Start of LISTED ENTRIES

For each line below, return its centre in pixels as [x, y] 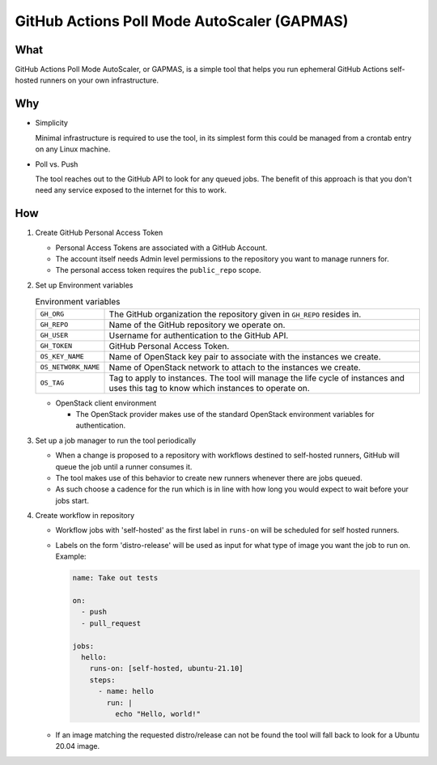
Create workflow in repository [85, 516]
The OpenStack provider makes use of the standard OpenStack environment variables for [225, 414]
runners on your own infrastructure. [100, 80]
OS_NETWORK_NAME [70, 367]
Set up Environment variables [84, 285]
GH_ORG [52, 314]
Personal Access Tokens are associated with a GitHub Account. [161, 248]
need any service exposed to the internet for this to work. [131, 190]
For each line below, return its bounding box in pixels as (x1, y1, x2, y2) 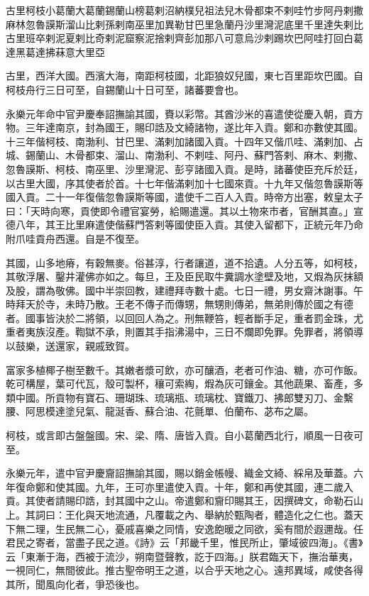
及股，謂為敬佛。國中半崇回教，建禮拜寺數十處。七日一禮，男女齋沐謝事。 (6, 282, 353, 297)
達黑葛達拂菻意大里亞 (6, 44, 105, 59)
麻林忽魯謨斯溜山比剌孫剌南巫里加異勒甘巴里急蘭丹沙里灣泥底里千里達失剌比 (6, 16, 363, 31)
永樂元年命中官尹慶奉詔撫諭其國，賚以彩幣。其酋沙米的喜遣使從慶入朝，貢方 (6, 106, 363, 121)
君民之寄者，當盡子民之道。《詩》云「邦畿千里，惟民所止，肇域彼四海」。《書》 (6, 535, 363, 550)
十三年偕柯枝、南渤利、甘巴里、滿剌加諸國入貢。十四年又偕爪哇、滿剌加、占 (6, 133, 363, 148)
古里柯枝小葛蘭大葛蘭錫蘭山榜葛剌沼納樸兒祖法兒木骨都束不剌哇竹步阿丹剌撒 (6, 3, 363, 17)
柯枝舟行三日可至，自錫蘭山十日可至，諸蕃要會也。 (6, 82, 244, 96)
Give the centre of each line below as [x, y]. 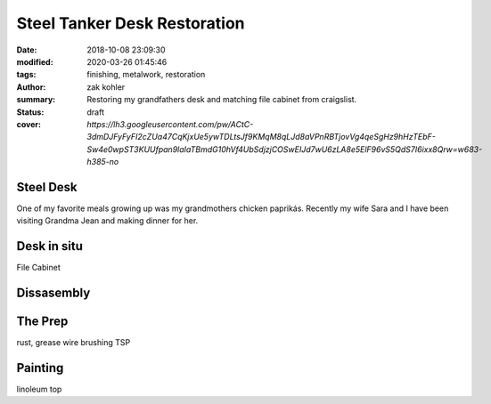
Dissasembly [53, 293]
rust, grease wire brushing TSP [74, 343]
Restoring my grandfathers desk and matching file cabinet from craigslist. [222, 100]
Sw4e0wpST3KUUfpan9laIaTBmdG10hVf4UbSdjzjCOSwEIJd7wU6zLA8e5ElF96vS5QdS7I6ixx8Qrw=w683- [285, 149]
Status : [30, 112]
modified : [35, 61]
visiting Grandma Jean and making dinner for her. [107, 221]
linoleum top [39, 389]
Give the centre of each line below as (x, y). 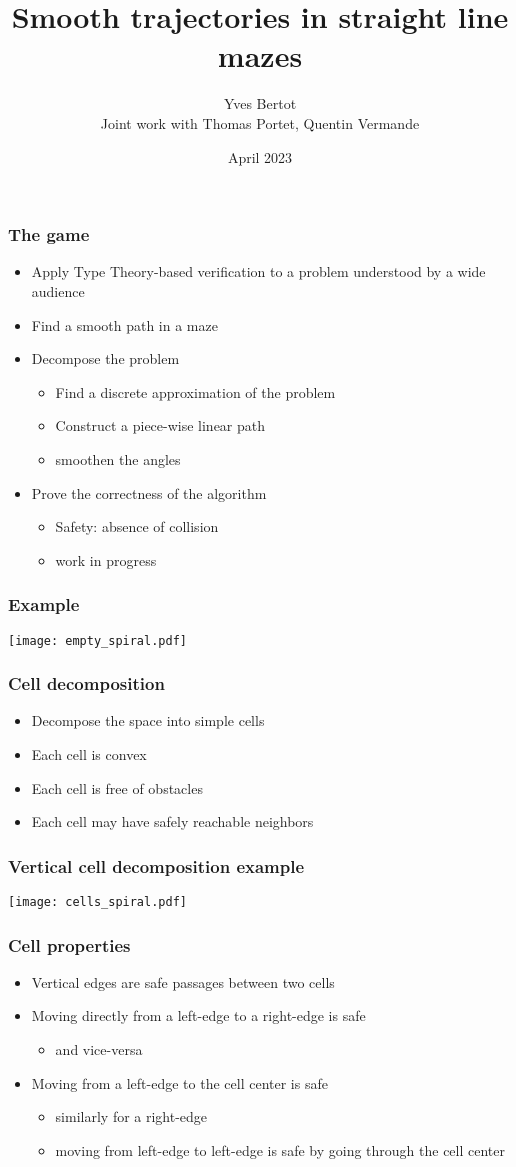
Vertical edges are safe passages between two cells (183, 981)
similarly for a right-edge (131, 1116)
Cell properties (69, 944)
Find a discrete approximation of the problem (195, 391)
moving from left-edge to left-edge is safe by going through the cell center (280, 1149)
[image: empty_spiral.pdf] (97, 640)
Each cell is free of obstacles (117, 787)
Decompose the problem (105, 358)

End of LISTED ENTRIES

TASK TO CARRY OUT
Only lines of the data holding the word "variables" go in the answer. Please copy each of them.

ANSWER SECTION
The OpenStack provider makes use of the standard OpenStack environment variables for [225, 414]
Set up Environment variables [84, 285]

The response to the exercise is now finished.